Find the line that contains "Text of this"; then retype it and each line after it, exactly, through the final line of the data below.

◆ **Data**:
----

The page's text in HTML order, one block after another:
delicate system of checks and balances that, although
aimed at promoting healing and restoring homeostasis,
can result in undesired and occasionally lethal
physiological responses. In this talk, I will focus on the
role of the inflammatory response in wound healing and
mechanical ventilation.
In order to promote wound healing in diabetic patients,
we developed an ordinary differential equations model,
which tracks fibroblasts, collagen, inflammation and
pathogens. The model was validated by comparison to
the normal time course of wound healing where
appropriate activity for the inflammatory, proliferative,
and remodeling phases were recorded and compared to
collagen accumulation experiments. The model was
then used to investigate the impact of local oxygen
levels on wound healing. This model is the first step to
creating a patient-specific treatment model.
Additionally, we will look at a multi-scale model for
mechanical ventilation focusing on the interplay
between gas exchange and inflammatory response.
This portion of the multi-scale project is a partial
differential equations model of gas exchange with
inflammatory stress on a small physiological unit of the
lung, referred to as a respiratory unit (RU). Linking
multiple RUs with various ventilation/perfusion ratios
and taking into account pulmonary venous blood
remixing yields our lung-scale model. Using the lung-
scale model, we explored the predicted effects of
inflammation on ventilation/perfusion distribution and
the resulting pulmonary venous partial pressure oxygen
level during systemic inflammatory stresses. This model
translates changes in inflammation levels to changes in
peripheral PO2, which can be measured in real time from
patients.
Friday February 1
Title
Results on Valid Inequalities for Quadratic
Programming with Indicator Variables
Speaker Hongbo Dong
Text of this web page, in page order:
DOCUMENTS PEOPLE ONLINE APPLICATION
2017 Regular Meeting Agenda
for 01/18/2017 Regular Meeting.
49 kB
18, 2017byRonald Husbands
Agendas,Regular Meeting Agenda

----

◆ **Answer for the task**:
Text of this web page, in page order:
DOCUMENTS PEOPLE ONLINE APPLICATION
2017 Regular Meeting Agenda
for 01/18/2017 Regular Meeting.
49 kB
18, 2017byRonald Husbands
Agendas,Regular Meeting Agenda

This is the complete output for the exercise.